Greedy approaches in general, and orthogonal matching pursuit in particular, are the most commonly used sparse recovery techniques in a wide range of applications. The complexity of these approaches is highly dependent on the size of the dictionary chosen to represent the sparse signal. When the dictionary has to be large to enable high accuracy reconstructions, greedy strategies might however incur in prohibitive complexity. In this paper, we propose first the formulation of a new type of sparse recovery problems where the sparse signal is represented by a set of independent and smaller dictionaries instead of a large single one. Then, we derive a low complexity multdimensional orthogonal matching pursuit (MOMP) strategy for sparse recovery with a multdimensional dictionary. The projection step is performed iteratively on every dimension of the dictionary while fixing all other dimensions to achieve high accuracy estimation at a reasonable complexity.
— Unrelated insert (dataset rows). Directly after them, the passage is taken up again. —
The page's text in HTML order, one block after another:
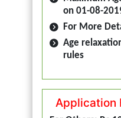
on 01-08-
For More
Age
rules
Application
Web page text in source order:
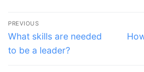
Post
navigation
PREVIOUS
Previous
post:
What skills are needed
to be a leader?
Next
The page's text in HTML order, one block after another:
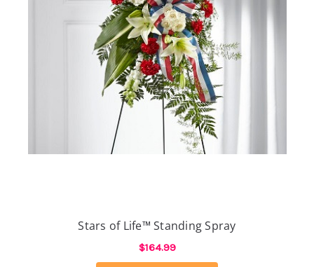
Stars of Life™ Standing Spray
$164.99
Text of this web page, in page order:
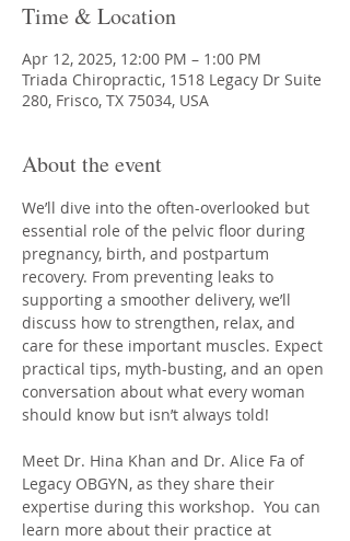
Time & Location
Apr 12, 2025, 12:00 PM – 1:00 PM
Triada Chiropractic, 1518 Legacy Dr Suite
280, Frisco, TX 75034, USA
About the event
We’ll dive into the often-overlooked but
essential role of the pelvic floor during
pregnancy, birth, and postpartum
recovery. From preventing leaks to
supporting a smoother delivery, we’ll
discuss how to strengthen, relax, and
care for these important muscles. Expect
practical tips, myth-busting, and an open
conversation about what every woman
should know but isn’t always told!
Meet Dr. Hina Khan and Dr. Alice Fa of
Legacy OBGYN, as they share their
expertise during this workshop.  You can
learn more about their practice at
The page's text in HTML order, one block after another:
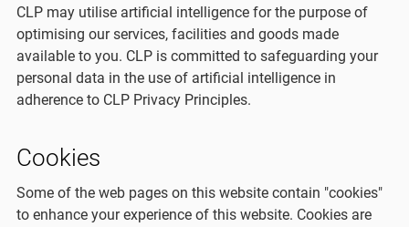
CLP may utilise artificial intelligence for the purpose of
optimising our services, facilities and goods made
available to you. CLP is committed to safeguarding your
personal data in the use of artificial intelligence in
adherence to CLP Privacy Principles.
Cookies
Some of the web pages on this website contain "cookies"
to enhance your experience of this website. Cookies are
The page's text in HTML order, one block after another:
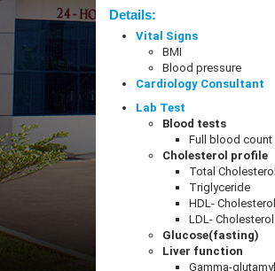
Details:
Vital Signs
BMI
Blood pressure
Cardiology Consultant
Lab Test
Blood tests
Full blood count
Cholesterol profile
Total Cholesterol
Triglyceride
HDL- Cholesterol
LDL- Cholesterol
Glucose(fasting)
Liver function
Gamma-glutamyl
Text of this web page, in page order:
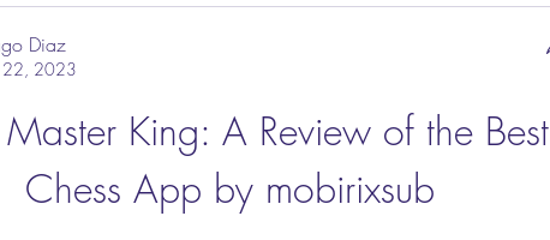
Diaz
22, 2023
King: A Review of the Best
Chess App by mobirixsub
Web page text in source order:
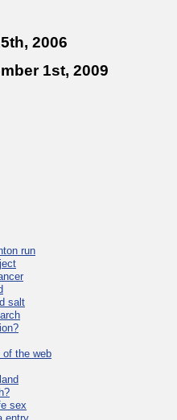
2006
1st, 2009
run
salt
the web
sex
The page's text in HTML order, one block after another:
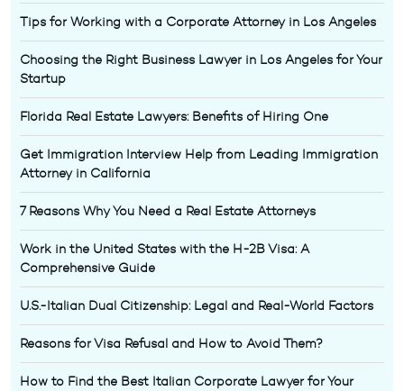
Tips for Working with a Corporate Attorney in Los Angeles
Choosing the Right Business Lawyer in Los Angeles for Your
Startup
Florida Real Estate Lawyers: Benefits of Hiring One
Get Immigration Interview Help from Leading Immigration
Attorney in California
7 Reasons Why You Need a Real Estate Attorneys
Work in the United States with the H-2B Visa: A
Comprehensive Guide
U.S.-Italian Dual Citizenship: Legal and Real-World Factors
Reasons for Visa Refusal and How to Avoid Them?
How to Find the Best Italian Corporate Lawyer for Your
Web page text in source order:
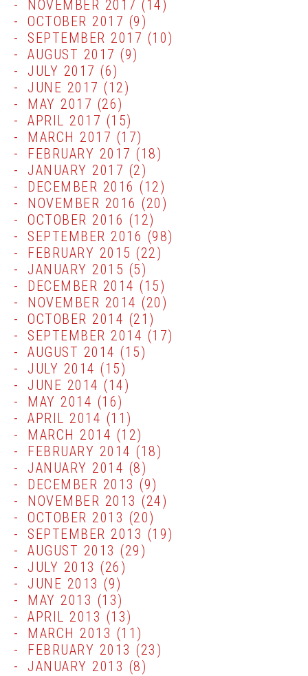
NOVEMBER 2017 (14)
OCTOBER 2017 (9)
SEPTEMBER 2017 (10)
AUGUST 2017 (9)
JULY 2017 (6)
JUNE 2017 (12)
MAY 2017 (26)
APRIL 2017 (15)
MARCH 2017 (17)
FEBRUARY 2017 (18)
JANUARY 2017 (2)
DECEMBER 2016 (12)
NOVEMBER 2016 (20)
OCTOBER 2016 (12)
SEPTEMBER 2016 (98)
FEBRUARY 2015 (22)
JANUARY 2015 (5)
DECEMBER 2014 (15)
NOVEMBER 2014 (20)
OCTOBER 2014 (21)
SEPTEMBER 2014 (17)
AUGUST 2014 (15)
JULY 2014 (15)
JUNE 2014 (14)
MAY 2014 (16)
APRIL 2014 (11)
MARCH 2014 (12)
FEBRUARY 2014 (18)
JANUARY 2014 (8)
DECEMBER 2013 (9)
NOVEMBER 2013 (24)
OCTOBER 2013 (20)
SEPTEMBER 2013 (19)
AUGUST 2013 (29)
JULY 2013 (26)
JUNE 2013 (9)
MAY 2013 (13)
APRIL 2013 (13)
MARCH 2013 (11)
FEBRUARY 2013 (23)
JANUARY 2013 (8)
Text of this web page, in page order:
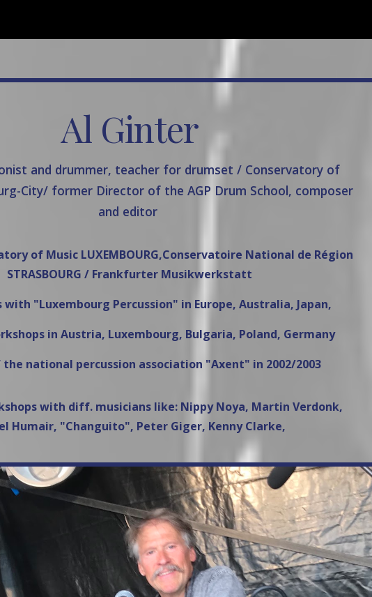
Al Ginter
and drummer, teacher for drumset / Conservatory of
City/ former Director of the AGP Drum School, composer
and editor
of Music LUXEMBOURG,Conservatoire National de Région
STRASBOURG / Frankfurter Musikwerkstatt
"Luxembourg Percussion" in Europe, Australia, Japan,
in Austria, Luxembourg, Bulgaria, Poland, Germany
national percussion association "Axent" in 2002/2003
with diff. musicians like: Nippy Noya, Martin Verdonk,
Humair, "Changuito", Peter Giger, Kenny Clarke,
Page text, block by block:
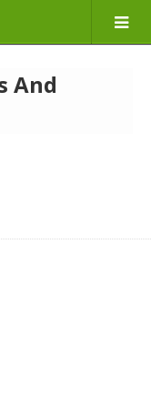
And
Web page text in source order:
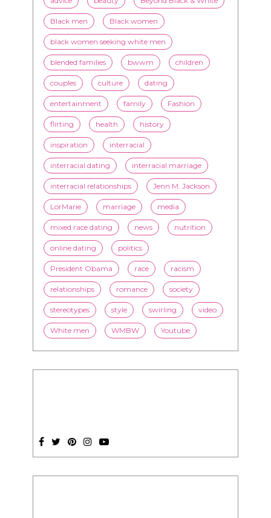
blended families bwwm children
couples culture dating
entertainment family Fashion
flirting health history
inspiration interracial
interracial dating interracial marriage
interracial relationships Jenn M. Jackson
LorMarie marriage
mixed race dating news nutrition
online dating politics
President Obama race racism
relationships romance society
stereotypes style
White men WMBW Youtube
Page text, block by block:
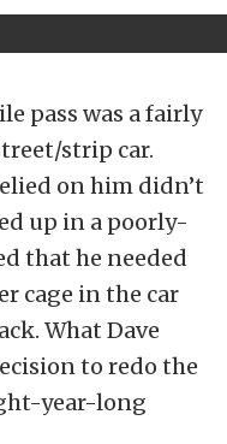
pass was a fairly
strip car.
on him didn’t
up in a poorly-
that he needed
cage in the car
What Dave
to redo the
year-long
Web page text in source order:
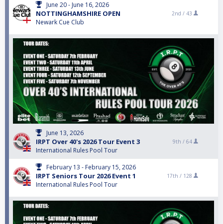
June 20 - June 16, 2026
NOTTINGHAMSHIRE OPEN
Newark Cue Club
2nd / 43
June 13, 2026
IRPT Over 40's 2026 Tour Event 3
International Rules Pool Tour
9th / 64
February 13 - February 15, 2026
IRPT Seniors Tour 2026 Event 1
International Rules Pool Tour
17th / 128
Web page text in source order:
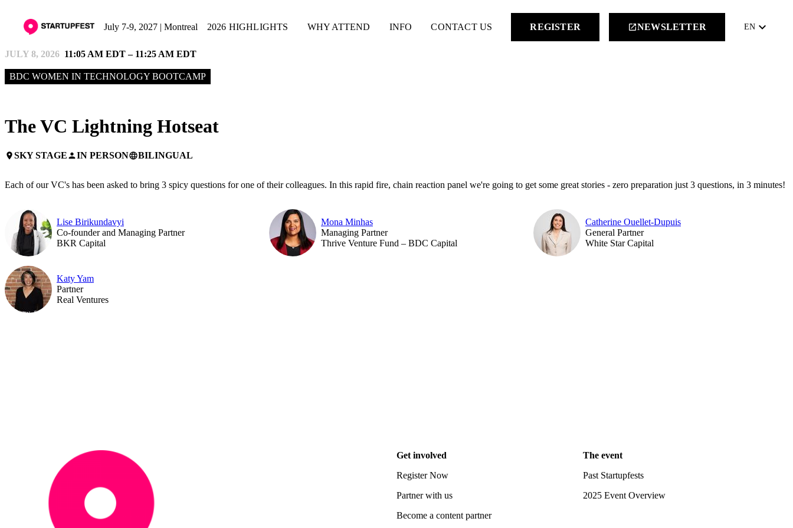
July 7-9, 2027 | Montreal 2026 HIGHLIGHTS WHY ATTEND INFO CONTACT US REGISTER launchNEWSLETTER EN keyboard_arrow_down
JULY 8, 2026 11:05 AM EDT – 11:25 AM EDT
BDC WOMEN IN TECHNOLOGY BOOTCAMP
The VC Lightning Hotseat
placeSKY STAGEpersonIN PERSONlanguageBILINGUAL
Each of our VC's has been asked to bring 3 spicy questions for one of their colleagues. In this rapid fire, chain reaction panel we're going to get some great stories - zero preparation just 3 questions, in 3 minutes!
Lise Birikundavyi
Co-founder and Managing Partner
BKR Capital
Mona Minhas
Managing Partner
Thrive Venture Fund – BDC Capital
Catherine Ouellet-Dupuis
General Partner
White Star Capital
Katy Yam
Partner
Real Ventures
Get involved
Register Now
Partner with us
Become a content partner
The event
Past Startupfests
2025 Event Overview
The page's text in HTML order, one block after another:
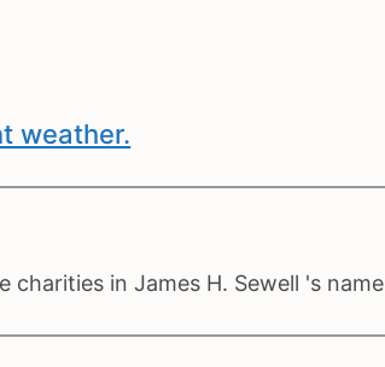
weather.
in James H. Sewell 's
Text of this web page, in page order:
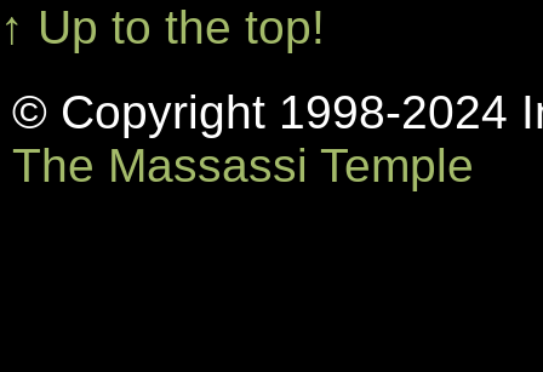
↑ Up to the top!
© Copyright 1998-2024
The Massassi Temple
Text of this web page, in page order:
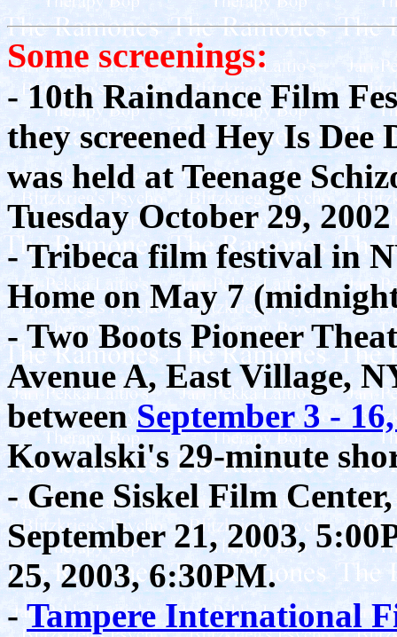
Some screenings:
- 10th Raindance Film
they screened Hey Is
was held at Teenage
Tuesday October 29,
- Tribeca film festival in
Home on May 7
- Two Boots Pioneer
Avenue A, East Village,
betweenSeptember 3 -
Kowalski's 29-minute
- Gene Siskel Film
September 21, 2003,
25, 2003, 6:30PM.
-Tampere International
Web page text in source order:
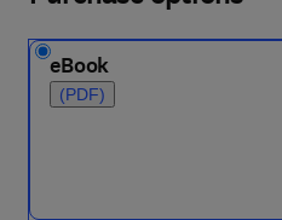
eBook
(PDF)
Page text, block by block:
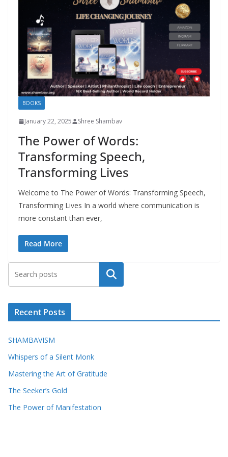
BOOKS
January 22, 2025 Shree Shambav
The Power of Words:
Transforming Speech,
Transforming Lives
Welcome to The Power of Words: Transforming Speech,
Transforming Lives In a world where communication is
more constant than ever,
Read More
Search
Recent Posts
SHAMBAVISM
Whispers of a Silent Monk
Mastering the Art of Gratitude
The Seeker’s Gold
The Power of Manifestation
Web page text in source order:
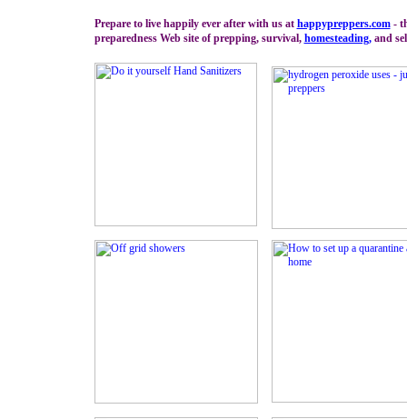
Prepare to live happily ever after with us at happypreppers.com-
preparedness Web site of prepping, survival, homesteading,and
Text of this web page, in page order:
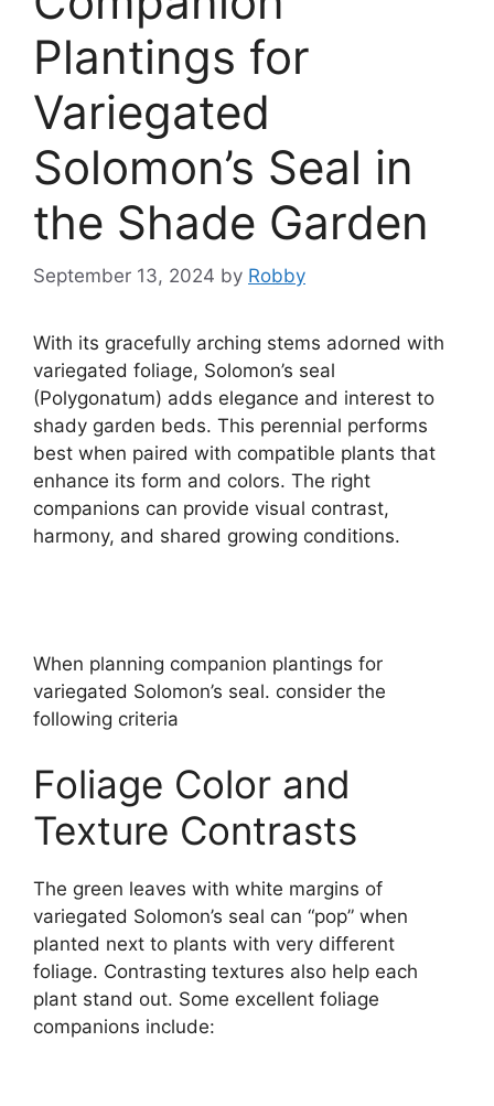
Plantings for
Variegated
Solomon’s Seal in
the Shade Garden
September 13, 2024 by Robby
With its gracefully arching stems adorned with
variegated foliage, Solomon’s seal
(Polygonatum) adds elegance and interest to
shady garden beds. This perennial performs
best when paired with compatible plants that
enhance its form and colors. The right
companions can provide visual contrast,
harmony, and shared growing conditions.
When planning companion plantings for
variegated Solomon’s seal. consider the
following criteria
Foliage Color and
Texture Contrasts
The green leaves with white margins of
variegated Solomon’s seal can “pop” when
planted next to plants with very different
foliage. Contrasting textures also help each
plant stand out. Some excellent foliage
companions include:
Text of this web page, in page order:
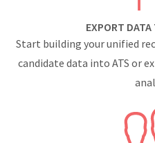
EXPORT
Start building your unified
candidate data into ATS or
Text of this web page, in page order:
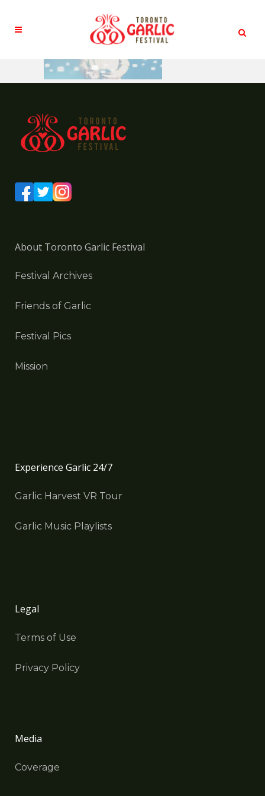
About Toronto Garlic Festival
Festival Archives
Friends of Garlic
Festival Pics
Mission
Experience Garlic 24/7
Garlic Harvest VR Tour
Garlic Music Playlists
Legal
Terms of Use
Privacy Policy
Media
Coverage
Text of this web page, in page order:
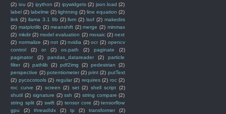
(2) iou (2) ipython (2) ipywidgets (2) json.load (2)
label (2) labelme (2) lightning (2) line equation (2)
link (2) llama 3.1 8b (2) llvm (2) lsof (2) makedirs
(2) matplotlib (2) meanshift (2) merge (2) minmax
(2) mkdir (2) model evaluation (2) mosaic (2) next
(2) normalize (2) not (2) nvidia (2) ocr (2) opencv
control
(2) or (2) os.path (2) paginate
(2)
paginator
(2) pandas_datareader (2)
particle
filter (2) pathlib (2) pdf2img (2) pedestrian
(2)
perspective (2) potentiometer (2) print (2) putText
(2) pycocotools (2) regular (2) requires (2) roc (2)
roc curve (2) screen (2) set (2) shell script (2)
shutil (2) signature (2) ssh (2) string compare (2)
string split (2) swift (2) tensor core (2) tensorflow
gpu
(2) threadIdx (2) tp (2) transformer
(2)
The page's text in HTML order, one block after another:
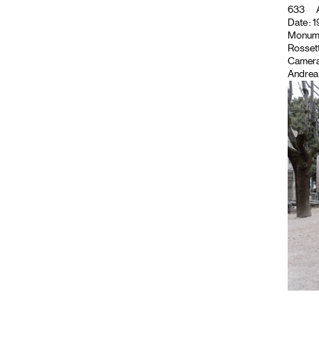
633
Date :
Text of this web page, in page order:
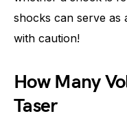
shocks can serve as
with caution!
How Many
Taser
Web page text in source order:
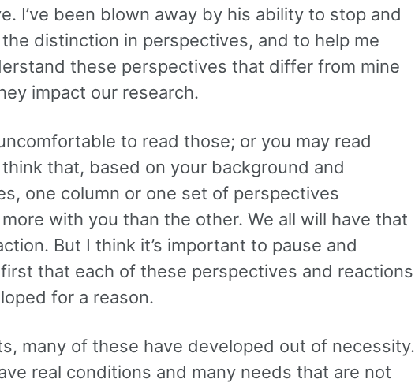
I’ve been blown away by his ability to stop and
distinction in perspectives, and to help me
these perspectives that differ from mine
impact our research.
to read those; or you may read
that, based on your background and
one column or one set of perspectives
with you than the other. We all will have that
But I think it’s important to pause and
that each of these perspectives and reactions
for a reason.
many of these have developed out of necessity.
real conditions and many needs that are not
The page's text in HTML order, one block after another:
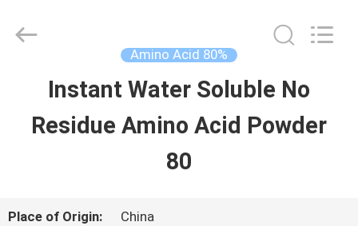
HOME
VIDEOS
Sichuan
Shihong
Amino Acid 80%
Instant Water Soluble No
Residue Amino Acid Powder
80
Place of Origin: China
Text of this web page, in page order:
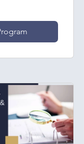
Clarity,
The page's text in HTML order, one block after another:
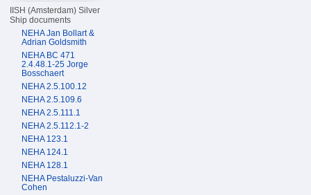
IISH (Amsterdam) Silver
Ship documents
NEHA Jan Bollart &
Adrian Goldsmith
NEHA BC 471
2.4.48.1-25 Jorge
Bosschaert
NEHA 2.5.100.12
NEHA 2.5.109.6
NEHA 2.5.111.1
NEHA 2.5.112.1-2
NEHA 123.1
NEHA 124.1
NEHA 128.1
NEHA Pestaluzzi-Van
Cohen
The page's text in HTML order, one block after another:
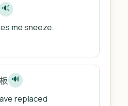
🔊
me sneeze.
🔊
replaced
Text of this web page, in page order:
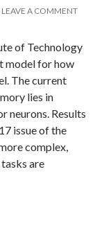
LEAVE A COMMENT
of Technology
model for how
The current
lies in
neurons. Results
issue of the
complex,
are
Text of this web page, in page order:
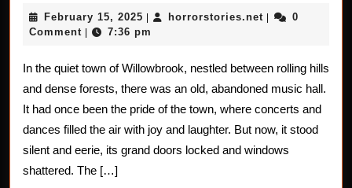
For
Children:
The
Haunting
Melody
February 15, 2025 February
15,
horrorstories.net
0
Comment
7:36 pm
In the quiet town of Willowbrook, nestled between rolling hills
and dense forests, there was an old, abandoned music hall.
It had once been the pride of the town, where concerts and
dances filled the air with joy and laughter. But now, it stood
silent and eerie, its grand doors locked and windows
shattered. The […]
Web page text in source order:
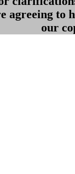
agreeing to
our
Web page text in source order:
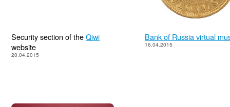
Security section of theQiwi
website
20.04.2015
Bank of Russia virtual
16.04.2015
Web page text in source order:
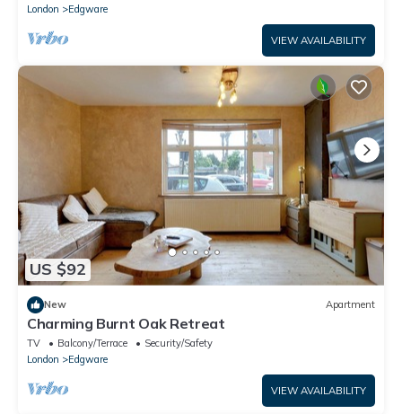
London
Edgware
VIEW AVAILABILITY
US $92
New Apartment
Charming Burnt Oak Retreat
TV Balcony/Terrace
Security/Safety
London
Edgware
VIEW AVAILABILITY
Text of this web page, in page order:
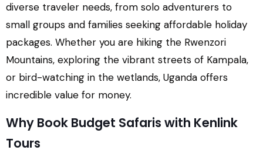
diverse traveler needs, from solo adventurers to
small groups and families seeking affordable holiday
packages. Whether you are hiking the Rwenzori
Mountains, exploring the vibrant streets of Kampala,
or bird-watching in the wetlands, Uganda offers
incredible value for money.
Why Book Budget Safaris with Kenlink
Tours
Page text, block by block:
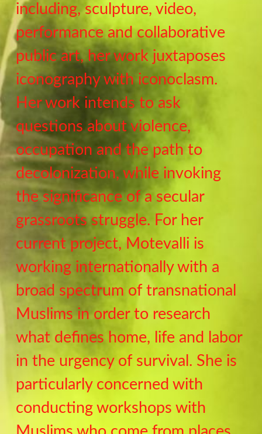
including, sculpture, video,
performance and collaborative
public art, her work juxtaposes
iconography with iconoclasm.
Her work intends to ask
questions about violence,
occupation and the path to
decolonization, while invoking
the significance of a secular
grassroots struggle. For her
current project, Motevalli is
working internationally with a
broad spectrum of transnational
Muslims in order to research
what defines home, life and labor
in the urgency of survival. She is
particularly concerned with
conducting workshops with
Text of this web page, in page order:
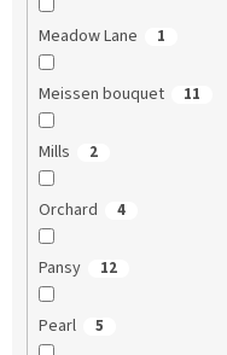
Meadow Lane 1
Meissen bouquet 11
Mills 2
Orchard 4
Pansy 12
Pearl 5
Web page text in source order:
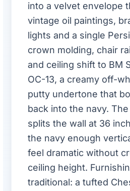
into a velvet envelope
vintage oil paintings,
lights and a single
crown molding, chair
and ceiling shift to BM
OC-13, a creamy off-
putty undertone that
back into the navy.
splits the wall at 36
the navy enough
feel dramatic without
ceiling height.
traditional: a tufted
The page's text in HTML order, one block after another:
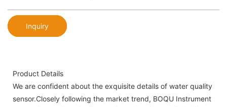
Inquiry
Product Details
We are confident about the exquisite details of water quality
sensor.Closely following the market trend, BOQU Instrument
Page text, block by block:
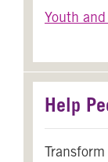
Youth and
Help

Finally, we formulate the problem of high resolution time domain channel estimation at millimeter wave (mmWave) frequencies as a multidimensional sparse recovery problem that can be solved with MOMP. The channel estimates are later transformed into high accuracy user position estimates exploiting a new localization algorithm that leverages the particular geometry of indoor channels. Simulation results show the effectiveness of MOMP for high accuracy localization at millimeter wave frequencies when operating in realistic 3D scenarios, with practical MIMO architectures feasible at mmWave, and without resorting to perfect synchronization assumptions that simplify the problem.